Thinking about language

While French is the official language of Senegal, there are lots of other languages spoken throughout the country. In Dakar, most people speak Wolof at home and in the streets and through my study abroad program I have been learning Wolof, although it is very different from anything I have ever spoken before. For the first few weeks, I could barely understand anything past basic greetings. Now, roughly four months later, I can pick out bits and pieces of conversations, but I am still in the very beginning stages of speaking Wolof. At the same time I have been taking French classes, a language I have studied for several years, but still struggle to keep up in conversations when people speak quickly or pronounce things slightly differently than I am used to.

While I can communicate more easily in French, I usually try to begin conversations in Wolof, going through traditional greetings. As the conversation progresses, I end up switching to French, although I try to add any Wolof words I know. I have found that people generally appreciate when you at least try to speak Wolof, demonstrating a basic respect for the local language rather than the language imposed on the country by the French colonizers. There does seem to be a strong association between the French language and the sad history of colonization of Senegal and other French West African countries. Schools in Senegal follow the French system and all classes are taught in French. While visiting a more rural region of the country, I found that you could guess at someone’s level of education based on how well they spoke French. This demonstrates how problematic the educational system is, as it is difficult to begin schooling while also learning a new language, often not spoken in the home. It also challenges students who may struggle to succeed educationally in a foreign language.

While Wolof is considered the most spoken language in Senegal, there are many other languages spoken by various ethnic groups.

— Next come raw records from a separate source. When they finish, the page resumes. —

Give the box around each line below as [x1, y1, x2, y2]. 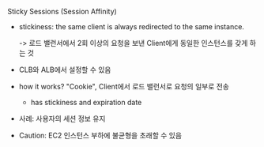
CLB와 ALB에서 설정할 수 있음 [18, 65, 111, 74]
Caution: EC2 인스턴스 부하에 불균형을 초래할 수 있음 [18, 130, 183, 140]
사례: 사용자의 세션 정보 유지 [18, 114, 106, 123]
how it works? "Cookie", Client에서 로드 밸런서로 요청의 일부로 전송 [18, 82, 230, 91]
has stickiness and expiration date [30, 98, 142, 107]
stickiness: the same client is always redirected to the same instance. [18, 22, 244, 31]
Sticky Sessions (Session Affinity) [7, 7, 118, 16]
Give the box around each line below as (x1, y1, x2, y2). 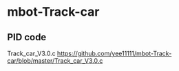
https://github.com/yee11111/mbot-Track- (57, 49, 172, 57)
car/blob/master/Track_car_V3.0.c (7, 57, 103, 65)
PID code (7, 31, 47, 43)
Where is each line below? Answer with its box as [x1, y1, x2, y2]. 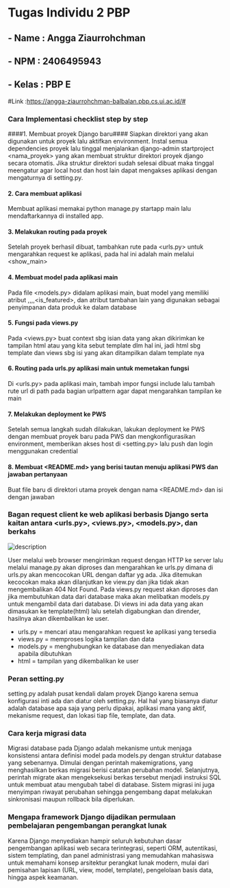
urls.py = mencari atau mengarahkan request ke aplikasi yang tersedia [17, 627, 216, 636]
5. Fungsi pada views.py [8, 319, 79, 327]
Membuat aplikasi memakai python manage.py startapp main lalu [8, 205, 191, 213]
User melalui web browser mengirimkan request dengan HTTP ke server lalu [8, 556, 223, 564]
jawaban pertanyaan [8, 470, 68, 478]
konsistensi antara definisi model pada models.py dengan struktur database [8, 751, 222, 760]
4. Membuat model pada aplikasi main [8, 273, 118, 282]
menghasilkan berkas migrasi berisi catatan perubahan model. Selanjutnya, [8, 766, 220, 774]
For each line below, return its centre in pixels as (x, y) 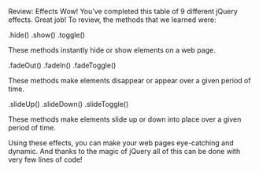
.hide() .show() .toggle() (46, 35)
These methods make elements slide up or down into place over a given (125, 119)
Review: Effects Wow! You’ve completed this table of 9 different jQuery (123, 11)
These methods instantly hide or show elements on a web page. (112, 50)
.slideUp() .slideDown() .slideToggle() (68, 104)
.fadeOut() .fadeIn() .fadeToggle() (62, 65)
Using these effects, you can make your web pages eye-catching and (121, 143)
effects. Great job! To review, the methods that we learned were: (112, 20)
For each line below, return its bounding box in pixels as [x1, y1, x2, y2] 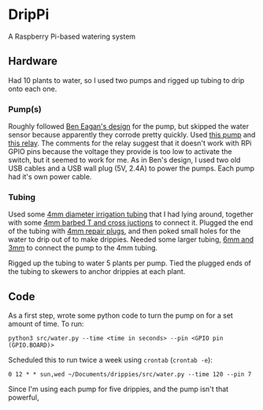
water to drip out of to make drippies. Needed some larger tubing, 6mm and [8, 235, 254, 244]
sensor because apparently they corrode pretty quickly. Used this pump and [8, 130, 256, 140]
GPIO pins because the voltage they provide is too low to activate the [8, 147, 232, 156]
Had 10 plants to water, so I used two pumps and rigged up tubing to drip [8, 75, 245, 85]
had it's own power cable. [8, 172, 92, 182]
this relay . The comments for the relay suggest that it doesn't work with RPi [8, 138, 252, 148]
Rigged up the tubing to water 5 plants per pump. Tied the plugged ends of [8, 258, 252, 268]
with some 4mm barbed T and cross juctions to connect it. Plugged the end [8, 218, 254, 228]

For example, in the Matam region of Senegal, near the border of Mauritania, the majority of people speak Pulaar and many do not speak French or Wolof at all. South of Dakar, in the Fatick region, many people speak Serer and below the Gambia, in Casamance, Diola is predominately spoken. People also speak Mandinka, Soninke, Balanta-Ganja, Mandjak, Noon, Mankanya and Hassaniya Arabic throughout Senegal. Many people speak multiple languages, learning them as they grow up around different ethnic groups and do not think twice about switching between three or four languages depending on who they are talking to.

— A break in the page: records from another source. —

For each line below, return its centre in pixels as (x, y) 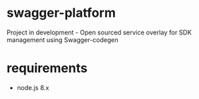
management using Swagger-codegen (63, 39)
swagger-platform (61, 13)
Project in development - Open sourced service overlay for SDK (99, 32)
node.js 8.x (33, 87)
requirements (47, 68)
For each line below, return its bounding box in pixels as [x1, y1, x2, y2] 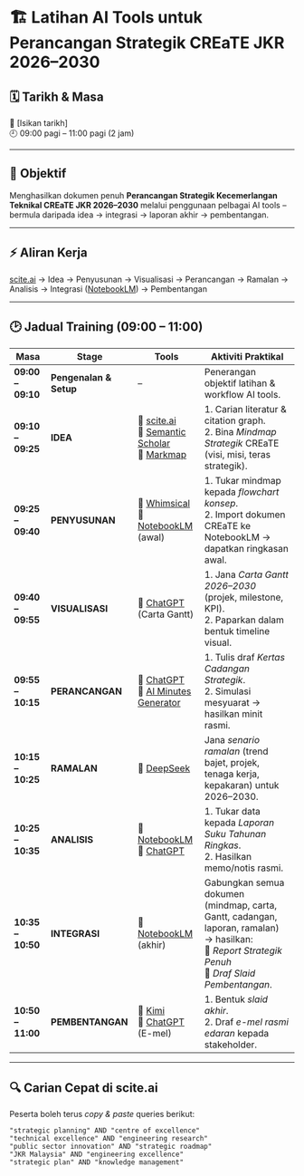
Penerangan [204, 366, 256, 379]
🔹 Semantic [137, 426, 186, 439]
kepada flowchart [204, 486, 280, 498]
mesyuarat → [204, 697, 261, 709]
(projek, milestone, [204, 591, 284, 603]
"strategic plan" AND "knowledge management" [9, 1158, 184, 1167]
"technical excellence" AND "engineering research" [9, 1134, 208, 1143]
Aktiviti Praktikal [211, 351, 284, 363]
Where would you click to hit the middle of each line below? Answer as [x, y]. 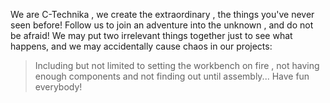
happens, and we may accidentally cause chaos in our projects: [141, 46]
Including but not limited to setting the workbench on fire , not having [177, 65]
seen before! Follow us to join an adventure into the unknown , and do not [162, 25]
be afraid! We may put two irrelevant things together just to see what [151, 35]
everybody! [58, 87]
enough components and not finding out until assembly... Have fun [172, 76]
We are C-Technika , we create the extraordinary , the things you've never [162, 14]
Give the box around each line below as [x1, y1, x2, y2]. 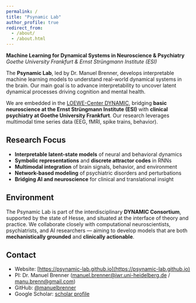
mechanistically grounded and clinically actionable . [6, 233, 135, 240]
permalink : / [6, 8, 38, 15]
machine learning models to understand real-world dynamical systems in [6, 76, 182, 83]
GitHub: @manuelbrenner [14, 284, 76, 291]
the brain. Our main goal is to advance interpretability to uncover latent [6, 82, 177, 88]
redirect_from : [6, 25, 43, 31]
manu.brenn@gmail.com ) [14, 278, 76, 285]
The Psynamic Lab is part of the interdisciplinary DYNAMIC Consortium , [6, 208, 181, 215]

I have really enjoyed trying to learn the local languages and communicate with the people I meet in their own language rather than French. Lately I have found I am understanding more and more Wolof and am met with friendly smiles when I speak the language, no matter how limited my vocabulary is. If I return to Senegal, I hope to continue learning Wolof, meeting people where they are, rather than communicating solely in French, a language which carries the history of French colonization in Senegal.